Même s'il connaît des débordements? >> J'ai derrière moi 40ans de militantisme, et je n'ai jamais été impressionné. Surtout pas par des casseurs. Notre société est violente, et c'est malheureux qu'on ne s'en aperçoive que maintenant. Pour être proche de l'école de la 2e chance, et des associations de personnes en difficulté, ça me surprend d'ailleurs que ces débordements ne soient pas arrivés plut tôt, et plus brutalement... C'est un cri très fort lancé à notre société. Et la façon dont Monsieur Hortefeux fait l'amalgame entre casseurs et jeunes des banlieues est insupportable.

À la veille des vacances, le mouvement chez les lycéens et les étudiants est-il appelé à perdurer? >> C'est une erreur de croire que les jeunes manifestent juste pour manifester. On ne me fera pas dire qu'ils défilent uniquement contre la réforme des retraites, mais il faut comprendre pourquoi ils descendent dans la rue. La question des retraites ne cristallise pas seulement le mécontentement des salariés: derrière se posent les questions de justice salariale, des inégalités, de la précarité... Les jeunes s'inquiètent pour tout ça aussi. Ce qui est dommage, c'est qu'on ne leur donne pas assez la parole, qu'on ne les écoute pas.

En 2003, vous étiez négociateur à la CFDT pour la réforme des retraites. Comment l'imaginiez-vous? >> En 2003, je pensais qu'on pouvait réformer les retraites par des rendez-vous successifs. Mais la France en est incapable. La piste ouverte hier par le Sénat sur la réforme systémique est une bonne chose, il faut l'explorer à fond. En supprimant d'abord toutes les bornes d'âge, puis en agissant sur d'autres paramètres tels que la croissance, les taux d'emploi... Il faut laisser une liberté de choix, encadrée bien sûr, aux salariés, tout en tenant compte des parcours professionnels de chacun et des « aléas » de la vie. La retraite d'un salarié ayant eu un seul employeur ou ayant commencé à travailler dès 18ans ne peut pas être la même que celle de celui qui a enchaîné les entreprises et suivi des études. Il n'y a pas de modèle pour cela, mais la France devrait s'inspirer de nos voisins européens.
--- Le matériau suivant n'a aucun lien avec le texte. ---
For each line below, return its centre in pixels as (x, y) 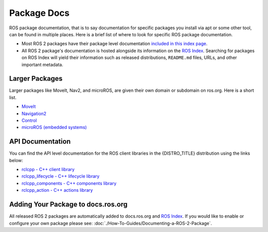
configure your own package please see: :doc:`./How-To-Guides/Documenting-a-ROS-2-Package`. (111, 223)
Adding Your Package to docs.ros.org (68, 204)
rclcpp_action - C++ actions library (57, 190)
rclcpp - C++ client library (48, 170)
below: (16, 160)
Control (29, 120)
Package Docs (39, 13)
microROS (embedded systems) (54, 127)
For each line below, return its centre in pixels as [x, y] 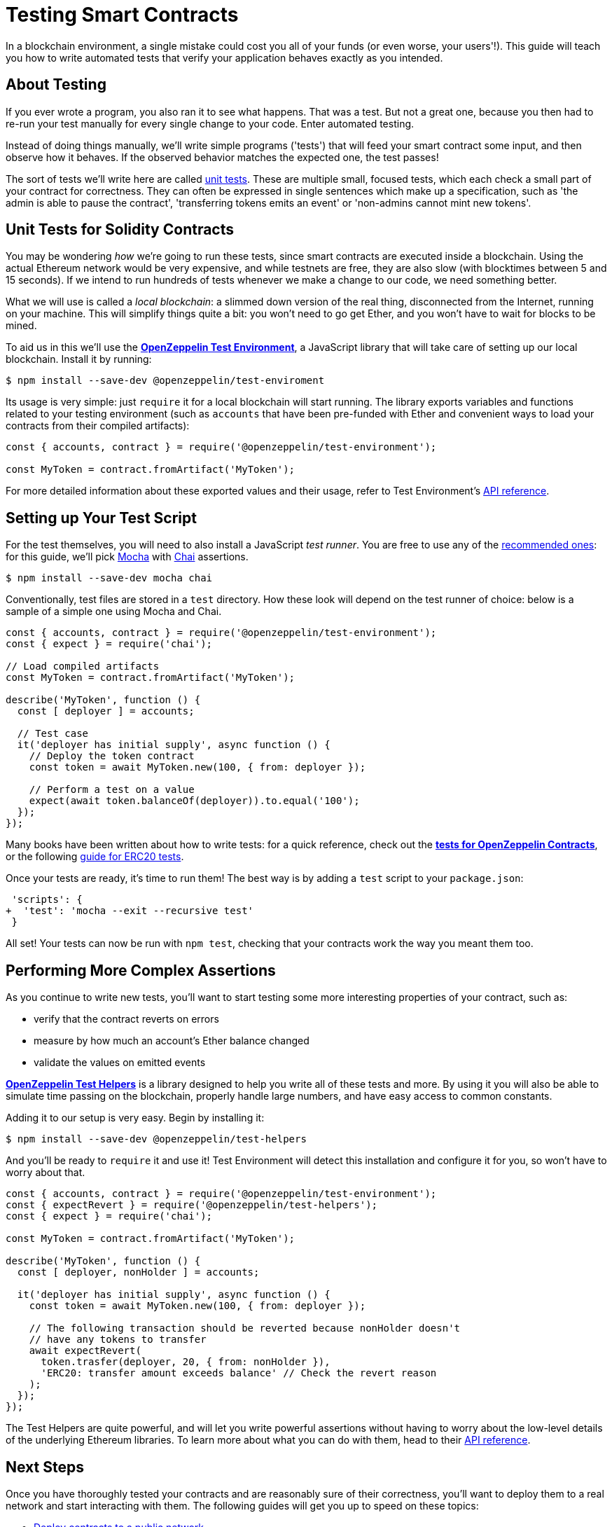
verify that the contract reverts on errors [126, 1019]
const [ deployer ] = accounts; [106, 711]
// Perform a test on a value [112, 790]
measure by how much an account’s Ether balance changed [172, 1041]
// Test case [53, 734]
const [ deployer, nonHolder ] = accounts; [138, 1272]
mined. [21, 326]
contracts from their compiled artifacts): [98, 426]

Quelle est pour vous la porte de sortie à ce mouvement? >> Le gouvernement doit prendre acte de ce que lui disent la rue et les syndicats. Il se trompe. Il se renferme dans ses certitudes. Or on ne réforme pas la société sans la société. Le Président pense que les chiffres 62 et 67 vont lui faire gagner les prochaines élections, mais il oublie que les problèmes sociaux vont arriver et qu'avec sa méthode, il a bloqué toutes les discussions pour les 18prochains mois! On doit s'attendre à une période peu lisible et sensible.